# Exercise requirements
Only the lines below starting at the one that contains "https://t.wxb.com/order/sourceUrl/1894895?" and ending at the one that contains "https://simcast.com/widgets/content/rules.php?" are to be reproduced, exactly and with both ends kept.

___ Material supplied ___

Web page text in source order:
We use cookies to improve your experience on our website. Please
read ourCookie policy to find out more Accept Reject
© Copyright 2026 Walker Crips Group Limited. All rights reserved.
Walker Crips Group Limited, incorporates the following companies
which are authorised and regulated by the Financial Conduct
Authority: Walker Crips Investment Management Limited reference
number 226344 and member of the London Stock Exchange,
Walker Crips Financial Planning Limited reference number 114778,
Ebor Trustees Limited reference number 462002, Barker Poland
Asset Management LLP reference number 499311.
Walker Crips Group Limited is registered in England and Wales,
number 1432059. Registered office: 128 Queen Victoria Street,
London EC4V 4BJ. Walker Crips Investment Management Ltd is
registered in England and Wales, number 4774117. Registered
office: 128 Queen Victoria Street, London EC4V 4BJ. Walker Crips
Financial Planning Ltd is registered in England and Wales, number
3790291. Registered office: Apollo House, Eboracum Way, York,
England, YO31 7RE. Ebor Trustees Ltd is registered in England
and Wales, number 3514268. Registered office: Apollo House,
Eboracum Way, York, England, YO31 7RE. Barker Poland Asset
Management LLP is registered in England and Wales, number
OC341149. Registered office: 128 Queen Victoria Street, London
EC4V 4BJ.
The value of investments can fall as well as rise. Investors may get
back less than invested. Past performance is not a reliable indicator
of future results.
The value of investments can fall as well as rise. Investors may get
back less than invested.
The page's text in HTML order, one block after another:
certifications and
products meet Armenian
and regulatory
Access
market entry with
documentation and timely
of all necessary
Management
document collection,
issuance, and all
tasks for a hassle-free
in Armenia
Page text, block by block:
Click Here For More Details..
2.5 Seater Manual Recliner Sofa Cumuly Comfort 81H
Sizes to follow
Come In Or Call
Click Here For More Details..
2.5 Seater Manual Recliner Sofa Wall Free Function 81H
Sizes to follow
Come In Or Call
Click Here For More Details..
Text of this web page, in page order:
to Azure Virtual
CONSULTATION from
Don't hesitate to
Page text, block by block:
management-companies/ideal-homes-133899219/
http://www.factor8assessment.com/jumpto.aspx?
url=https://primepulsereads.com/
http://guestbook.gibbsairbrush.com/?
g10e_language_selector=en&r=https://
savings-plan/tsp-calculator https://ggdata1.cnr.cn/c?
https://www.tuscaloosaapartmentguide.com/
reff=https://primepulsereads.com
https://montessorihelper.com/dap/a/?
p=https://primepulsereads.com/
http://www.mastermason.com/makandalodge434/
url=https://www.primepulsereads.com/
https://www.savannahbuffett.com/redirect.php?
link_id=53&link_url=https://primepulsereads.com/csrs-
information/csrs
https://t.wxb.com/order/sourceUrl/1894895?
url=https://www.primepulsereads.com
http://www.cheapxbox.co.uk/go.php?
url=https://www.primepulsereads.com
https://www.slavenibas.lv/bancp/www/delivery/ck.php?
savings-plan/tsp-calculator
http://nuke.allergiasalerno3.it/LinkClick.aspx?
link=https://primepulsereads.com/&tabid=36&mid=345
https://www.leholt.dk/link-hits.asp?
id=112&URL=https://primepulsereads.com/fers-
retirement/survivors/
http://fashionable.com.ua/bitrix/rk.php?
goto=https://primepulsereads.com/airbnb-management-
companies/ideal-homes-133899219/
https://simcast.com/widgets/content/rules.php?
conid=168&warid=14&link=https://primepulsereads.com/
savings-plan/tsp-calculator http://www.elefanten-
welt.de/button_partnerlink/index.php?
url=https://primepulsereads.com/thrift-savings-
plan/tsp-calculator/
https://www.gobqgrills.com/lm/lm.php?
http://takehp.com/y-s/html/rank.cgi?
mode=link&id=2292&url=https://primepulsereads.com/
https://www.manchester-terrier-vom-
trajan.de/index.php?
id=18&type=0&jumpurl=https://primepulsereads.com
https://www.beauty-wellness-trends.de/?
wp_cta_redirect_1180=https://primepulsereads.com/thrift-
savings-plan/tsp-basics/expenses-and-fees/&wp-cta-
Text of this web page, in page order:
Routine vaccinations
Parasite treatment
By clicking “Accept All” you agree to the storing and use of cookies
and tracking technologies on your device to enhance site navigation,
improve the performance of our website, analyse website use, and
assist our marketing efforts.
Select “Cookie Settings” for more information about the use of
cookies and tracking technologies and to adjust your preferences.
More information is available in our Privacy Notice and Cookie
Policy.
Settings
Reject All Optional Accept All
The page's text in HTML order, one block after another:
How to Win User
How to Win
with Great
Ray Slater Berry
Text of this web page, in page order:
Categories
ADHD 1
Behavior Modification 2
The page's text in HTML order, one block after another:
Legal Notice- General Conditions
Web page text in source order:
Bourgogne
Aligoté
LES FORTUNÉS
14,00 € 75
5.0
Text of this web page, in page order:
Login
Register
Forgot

___

# Answer
https://t.wxb.com/order/sourceUrl/1894895?
url=https://www.primepulsereads.com
http://www.cheapxbox.co.uk/go.php?
url=https://www.primepulsereads.com
https://www.slavenibas.lv/bancp/www/delivery/ck.php?
savings-plan/tsp-calculator
http://nuke.allergiasalerno3.it/LinkClick.aspx?
link=https://primepulsereads.com/&tabid=36&mid=345
https://www.leholt.dk/link-hits.asp?
id=112&URL=https://primepulsereads.com/fers-
retirement/survivors/
http://fashionable.com.ua/bitrix/rk.php?
goto=https://primepulsereads.com/airbnb-management-
companies/ideal-homes-133899219/
https://simcast.com/widgets/content/rules.php?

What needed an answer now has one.